Available records START

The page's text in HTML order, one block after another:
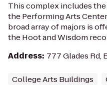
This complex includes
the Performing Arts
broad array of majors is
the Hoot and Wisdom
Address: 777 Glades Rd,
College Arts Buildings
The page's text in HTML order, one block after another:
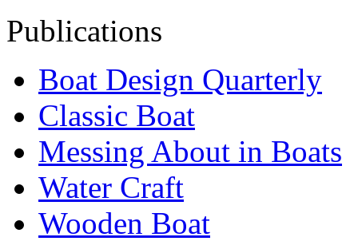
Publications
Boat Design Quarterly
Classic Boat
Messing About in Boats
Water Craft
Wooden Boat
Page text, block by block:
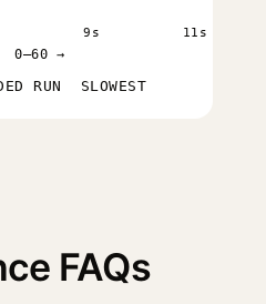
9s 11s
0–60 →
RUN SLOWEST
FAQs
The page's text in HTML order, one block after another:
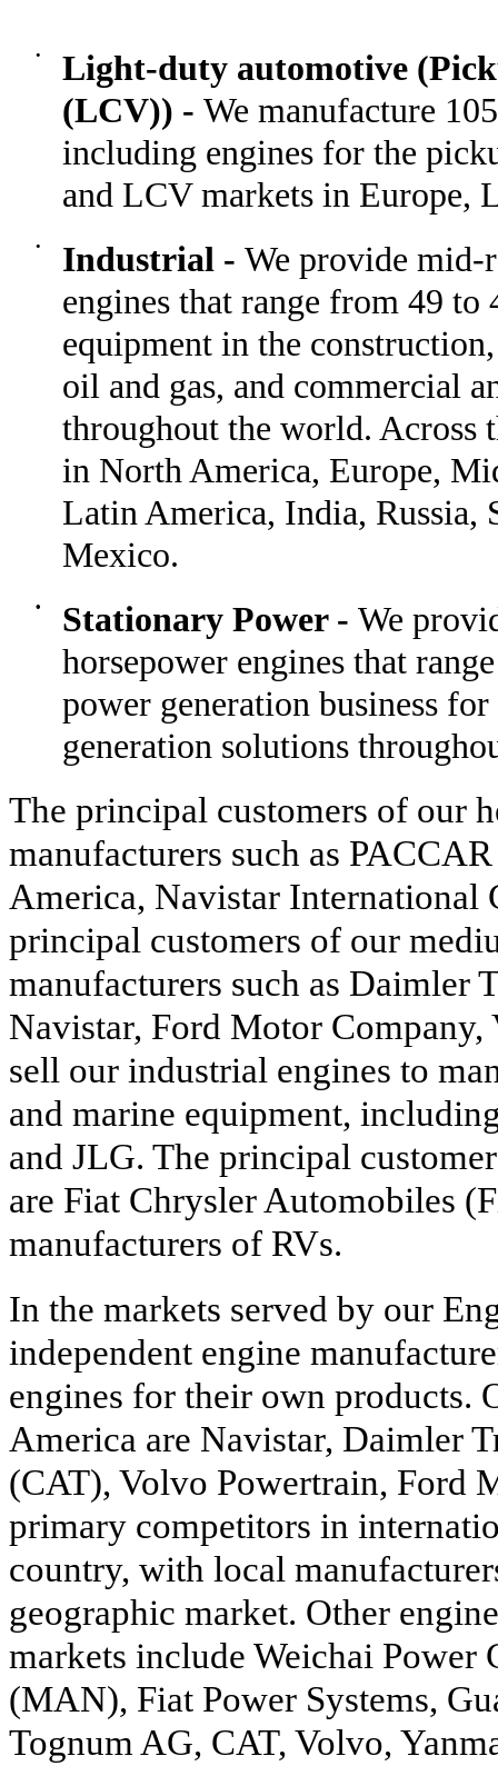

Available records END

| Work instructions |
Return each line of the data, keeping its wording exact and omitting pictures.

| Response for this exercise |
The page's text in HTML order, one block after another:
This complex includes
the Performing Arts
broad array of majors is
the Hoot and Wisdom
Address: 777 Glades Rd,
College Arts Buildings
The page's text in HTML order, one block after another:
Publications
Boat Design Quarterly
Classic Boat
Messing About in Boats
Water Craft
Wooden Boat
Page text, block by block:
9s 11s
0–60 →
RUN SLOWEST
FAQs
The page's text in HTML order, one block after another:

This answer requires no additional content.